Can anyone tell me how to find the 2017 Spring League schedules for the SCDSL?  The website only seems to show the 2015 schedules.


----------



## mahrez (Mar 16, 2017)

Dead again?  Not enough teams sign up like last year?


----------



## ESPNANALYST (Mar 16, 2017)

No it's just that everyone is elite now and they play in an elite girls spring league. Apparently you can even tell at 8 they are special ballers


----------



## ESPNANALYST (Mar 16, 2017)

Oh and I did I mention the same person who ran scdsl does the schedules for EGSL ...
Hmmmm odd huh?


----------



## RedHawk (Mar 16, 2017)

ESPNANALYST said:


> Oh and I did I mention the same person who ran scdsl does the schedules for EGSL ...
> Hmmmm odd huh?


Translation......he may be a Tad biased as he creates these schedules???


----------



## younothat (Mar 17, 2017)

FYI  not many clubs signed up;  Only about 12 on the boys side and 9 on the girls side total.  Don't think thats enough teams to have a league with a couple or three per age group if at all  since most only have 1 -2 teams per club with apps in for this.


----------



## SBFDad (Mar 17, 2017)

A much better option than SCDSLs spring league. Short-sided, tons of touches, great fields. 2003-2010 boys and girls...

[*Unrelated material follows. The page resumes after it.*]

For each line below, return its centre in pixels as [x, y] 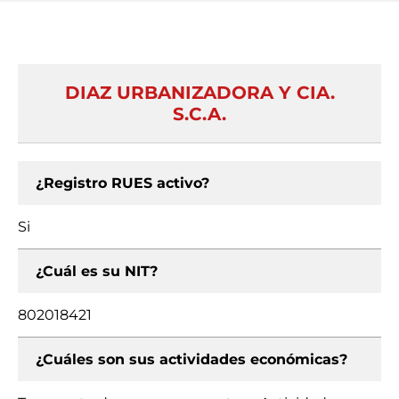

http://www.southbaypdl.com/

Deadline is today, but if you need an extra day or two, reach out to the league directors. Good guys.


----------



## jrcaesar (Mar 17, 2017)

Our coach's take: Too much travel for spring games that are just organized friendlies on subpar fields. (We can set up our own organized friendlies on subpar fields.)


----------